▶ EXERCISE PROMPT: Determine how many lines in the material hold the string "List", then reply with that number only.

▶ EXERCISE MATERIALS:
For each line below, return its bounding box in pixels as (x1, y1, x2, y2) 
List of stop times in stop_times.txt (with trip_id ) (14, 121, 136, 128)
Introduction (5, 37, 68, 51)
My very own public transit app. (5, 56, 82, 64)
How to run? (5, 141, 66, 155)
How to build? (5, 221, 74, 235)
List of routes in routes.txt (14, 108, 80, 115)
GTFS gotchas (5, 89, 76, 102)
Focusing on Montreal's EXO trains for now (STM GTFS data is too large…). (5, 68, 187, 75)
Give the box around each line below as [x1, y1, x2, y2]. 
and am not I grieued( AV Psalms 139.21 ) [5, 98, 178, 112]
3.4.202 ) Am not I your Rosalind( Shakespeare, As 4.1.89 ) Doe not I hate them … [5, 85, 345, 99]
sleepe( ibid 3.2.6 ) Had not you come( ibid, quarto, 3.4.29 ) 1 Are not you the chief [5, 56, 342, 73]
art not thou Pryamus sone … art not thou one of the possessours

...

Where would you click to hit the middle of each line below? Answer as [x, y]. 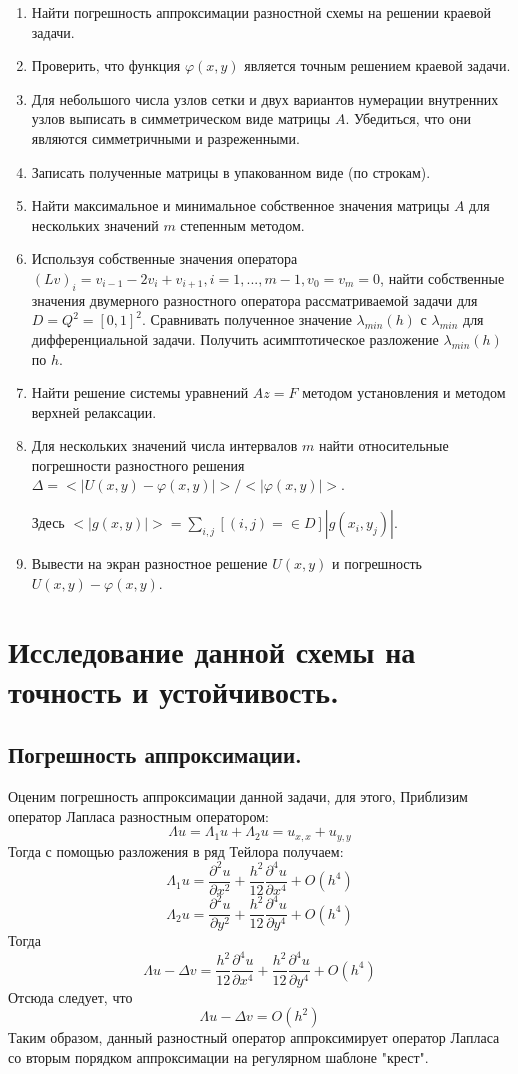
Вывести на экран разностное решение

▶ TASK RESULT: 2